We urge Baptists to accept heartily the responsibility of religious worship and training of children. The answer to an ever-increasing secularism is not to use the compulsory attendance law to force the presence of children at religious worship but rather to call our churches and families to rededication to God.
We urge Baptists to support the principle of separation of church and state. This principle has been greatly strengthened by the Supreme Court's decision. The action of the Court is an act of liberation. It frees schoolchildren from what was, in effect, a forced repetition of prayer; prayer ought to be voluntary, not forced. It frees the public school from an observance much more likely to be divisive than unifying. And most important of all, it may free religion from an essentially perilous sort of secular support.
STATEMENT ON PROPOSED CONSTITUTIONAL AMENDMENT RE RELIGION AND THE
PUBLIC SCHOOLS IN BEHALF OF THE CENTRAL CONFERENCE OF AMERICAN RABBIS
This statement is submitted in behalf of the Central Conference of American Rabbis, numbering 835 Reform Rabbis in the United States, the oldest and largest Rabbinical body in the country. Time and again through the years, we have re affirmed our support of church-state separation as a principle which has enabled democracy in America to flourish, and permitted the free development of religion and its institutions. We see in the Supreme Court decision in the case of Engel v. Vitale a historic reaffirmation of the intent of the first amendment to the Constitution and its logical application to the realities of a pluralistic society. We, therefore, must record our opposition to any constitutional amendment or resolution which would in any way alter this intent or distort its application.
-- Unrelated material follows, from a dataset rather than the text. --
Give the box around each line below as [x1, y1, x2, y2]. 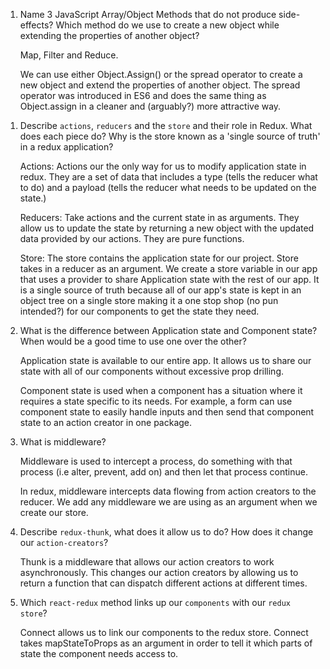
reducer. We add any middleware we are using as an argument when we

Our Founding Fathers, deeply religious men, believed in what Thomas Jefferson called "a wall of separation" between church and state. Indeed, as rector of the University of Virginia, a State-supported institution, Jefferson refused to permit Sunday religious services to be conducted on university property. Dr. Leonard W. Levy, dean of the graduate school of arts and sciences, and Earl Warner, professor of constitutional history at Brandeis University and fellow of Harvard University's Center for the Study of the History of Liberty, writes, "The early Presidents were deeply religious men, but they opposed any government aid, however beneficient and equitable, to religion. They reasoned that religion should remain a voluntary and private matter, the exclusive concern of the individual and his Creator. Any 'alliance or coalition between government and religion,' advised the aged Madison, 'cannot be too carefully guarded against.' He argued for a 'perfect separation,' believing that 'religion and government will exist in greater purity, without than with the aid of government.'"
The Supreme Court decision is in no wise a ruling against prayer. Indeed, it is based on profound insight into the true nature of prayer as communion between man and God, springing from the individual's personal faith and nurtured by a historic tradition. A religious ritual imposed by governmental authorities, and so denatured as to offend no one, becomes meaningless. As Mr. Justice Black pointed out in the majority decision, “it is neither sacrilegious nor antireligious to say that each separate government in this country should stay out of the business of writing or sanctioning official prayers and leave that purely religious function to the people themselves and to those the people choose to look to for religious guidance.”
Public school sponsorship of religious exercises actually establishes a new religion which might be termed "civic religion," in which public officials assume the role of theologians, teachers become ministers, and the class a congregation. To regard such exercises as important is to do irreparable harm to the historic faiths which hold that empty formulas, recited by rote, can neither substitute for nor supplement the soul's aspiration to God and dedication to the performance of His will.